Точно так же как во время сентябрьского кризиса, Н. Гендерсон и ныне, в международной комиссии, являлся наилучшим защитником требований нацистов{880}. Мюнхенское соглашение с первого дня своего существования систематически нарушалось, и такого рода нарушениями явились ультиматум Ю. Бека от 30 сентября, диктат Гитлера по вопросу пятой зоны оккупации и последующий венский арбитраж, отказ Гитлера от гарантий и, наконец, нацистская оккупация остатков Чехословакии в марте 1939 г. Ни одно из государств, подписавших это соглашение, не протестовало против его нарушений. Наоборот, поведение А. Франсуа-Понсе и Н. Гендерсона в международной комиссии было настолько ошеломляющим, что создавалось впечатление, будто для Франции и Англии, собственно говоря, мюнхенского соглашения никогда не существовало. Я. Масарик обратился в британский Форин оффис с запросом, как следует истолковывать положение мюнхенского соглашения, которое возлагает на Чехословакию обязанность освободить отбывающих заключение нацистов. Означало ли это, что также будут освобождены сотни чехов, которые были увезены в Германию в качестве заложников?{881} На подобные вопросы британская дипломатия отвечала, что с ними следует обращаться к международной комиссии в Берлине. Я. Масарик и Э. Бенеш напрасно и безрезультатно пытались получить британскую поддержку в этой международной комиссии. Без всякого успеха они требовали, чтобы определение линии пятой зоны учитывало экономические и транспортные интересы страны. Напрасно они просили, чтобы национальные отношения не оценивались по результатам переписи 1910 г. Б. Ньютон на все это давал стереотипный ответ, что было бы очень трудно снова возвращаться к мюнхенским решениям{882}. Вместо того чтобы поддержать чехословацкую позицию в международной комиссии, Н. Гендерсон расточал советы, чтобы Чехословакия как можно скорее подчинилась Германии: «Мы должны привлечь немцев заверением, что будем проводить политику нейтралитета и будем дружески относиться к Германии, тогда Германия якобы будет великодушной». Одновременно этот адвокат нацистов давал понять, что в Праге необходимо произвести изменения в правящих кругах, ибо только уход представителей прежнего курса способен повлечь за собой изменение позиций германской делегации в международной комиссии{883}.

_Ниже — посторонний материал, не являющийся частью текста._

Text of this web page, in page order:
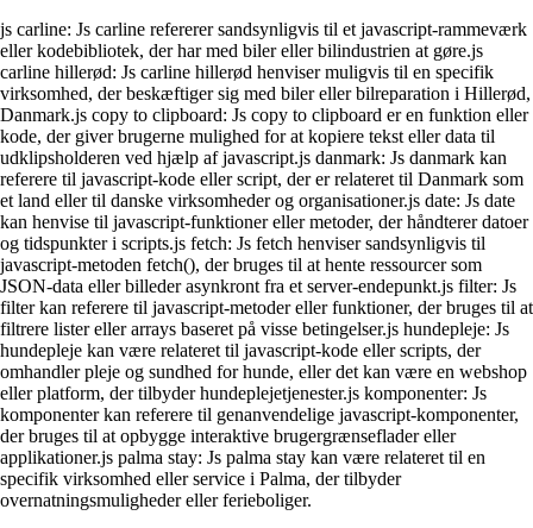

Германская пропаганда не прекращала своих вульгарных нападок на Чехословакию, выражая таким образом недовольство Гитлера доживающим в Праге политическим курсом. Обращение Э. Бенеша к Лондону, чтобы британское правительство [348] приняло меры против враждебной чехам нацистской кампании, являлось лишь свидетельством принципиального непонимания целей политики Н. Чемберлена{884}. Если Гитлер проявлял враждебность, то Лондон отвечал на это демонстративным безразличием. Из всего этого в Праге сделали заключение, что нужно быстро сменить правительство и президента.

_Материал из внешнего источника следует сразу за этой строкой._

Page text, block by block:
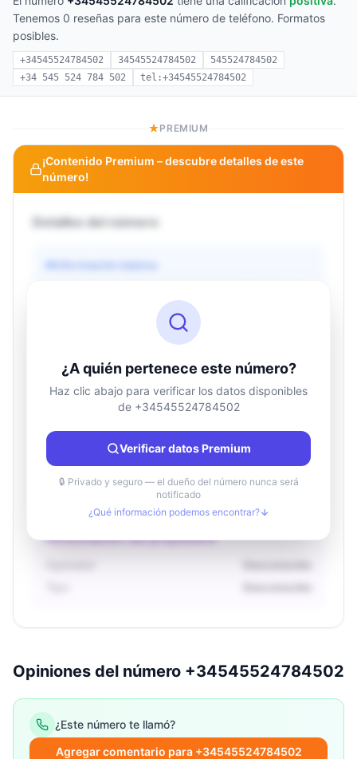
Tenemos 0 reseñas para este número de teléfono. Formatos
posibles.
+34545524784502 34545524784502
545524784502
+34 545 524 784 502
tel:+34545524784502
PREMIUM
¡Contenido Premium – descubre detalles de este
número!
Detalles del número
Información básica
Información de ubicación
País
Desconocido
Ciudad
Desconocido
Región
Desconocido
Información del propietario
¿A quién pertenece este número?
Haz clic abajo para verificar los datos disponibles
de +34545524784502
Verificar datos Premium
🔒 Privado y seguro — el dueño del número nunca será
notificado
¿Qué información podemos encontrar?
Opiniones del número +34545524784502
¿Este número te llamó?
Agregar comentario para +34545524784502
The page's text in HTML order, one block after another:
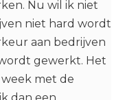
Nu wil ik niet
niet hard wordt
aan bedrijven
gewerkt. Het
week met de
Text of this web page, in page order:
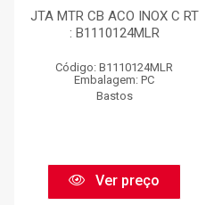
JTA MTR CB ACO INOX C RT
: B1110124MLR
Código: B1110124MLR
Embalagem: PC
Bastos
Ver preço
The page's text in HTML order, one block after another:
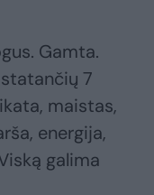
Gamta.
7
maistas,
energija,
galima
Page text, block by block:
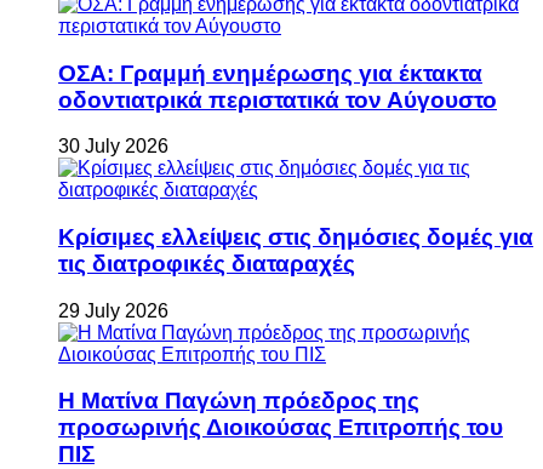
ΟΣΑ: Γραμμή ενημέρωσης για έκτακτα
οδοντιατρικά περιστατικά τον Αύγουστο
30 July 2026
Κρίσιμες ελλείψεις στις δημόσιες δομές για
τις διατροφικές διαταραχές
29 July 2026
Η Ματίνα Παγώνη πρόεδρος της
προσωρινής Διοικούσας Επιτροπής του
ΠΙΣ

Вырисовывались три тенденции реорганизации правительства генерала Сыровы. Поддерживавшие правительство социалисты и лидовцы стремились к созданию политического, коалиционного кабинета министров из новых лиц. Аграрии и их сторонники желали создания правительства твердой руки, которое полностью подчинилось бы Германии и запретило все революционные организации во главе с КПЧ. Третье направление составляла партия Глинки, воспользовавшаяся ослаблением республики для реализации своей собственной программы{885}. Программа Коммунистической партии в то время заключалась в поддержке любого правительства, готового защитить и сохранить республику и ее прежнюю политическую структуру. Партия была готова в союзе с социалистами поддержать создание общего фронта, отстаивающего республику и демократические права, в противовес аграриям и их союзникам. Это соответствовало политической линии Коминтерна, призывавшего рабочий класс к сплочению, являвшемуся необходимым условием «для упрочения народного фронта против капитулянтов, против внутренней реакции и агентуры Гитлера, против фашистских захватчиков, которые вторглись в живой организм страны, для обеспечения народного характера армии и демократического устройства республики»{886}. По вопросу реконструкции правительства КПЧ защищала мнение, что в правительство должны войти представители армии и политических партий, не отягощенные ответственностью за последние страшные недели{887}.

Поскольку испытанным политическим методом правительственной коалиции всегда был компромисс, то в конце концов кабинет генерала Сыровы был реорганизован путем лишь незначительных изменений. От имени Политического комитета Я. Шрамек взял с генералов Я. Сыровы и Л. Крейчи обещание, что они не предпримут ничего неконституционного. В уплату за это коалиционные партии обещали поддерживать новое правительство{888}. Потом Э. Бенеш распустил Политический комитет, место которого заняли председатели коалиционных партий{889}. В последний момент он сделал попытку, чтобы представителю партии национальных социалистов была поручена функция заместителя председателя правительства. Это было отвергнуто, а правый блок интерпретировал это как последнюю, безуспешную попытку Э. Бенеша повлиять на состав правительства{890}. Новый кабинет генерала Сыровы представлял [349] собой правительство, осуществившее ограничение роли политических партий и парламента, что было основной идеей генерала Л. Крейчи.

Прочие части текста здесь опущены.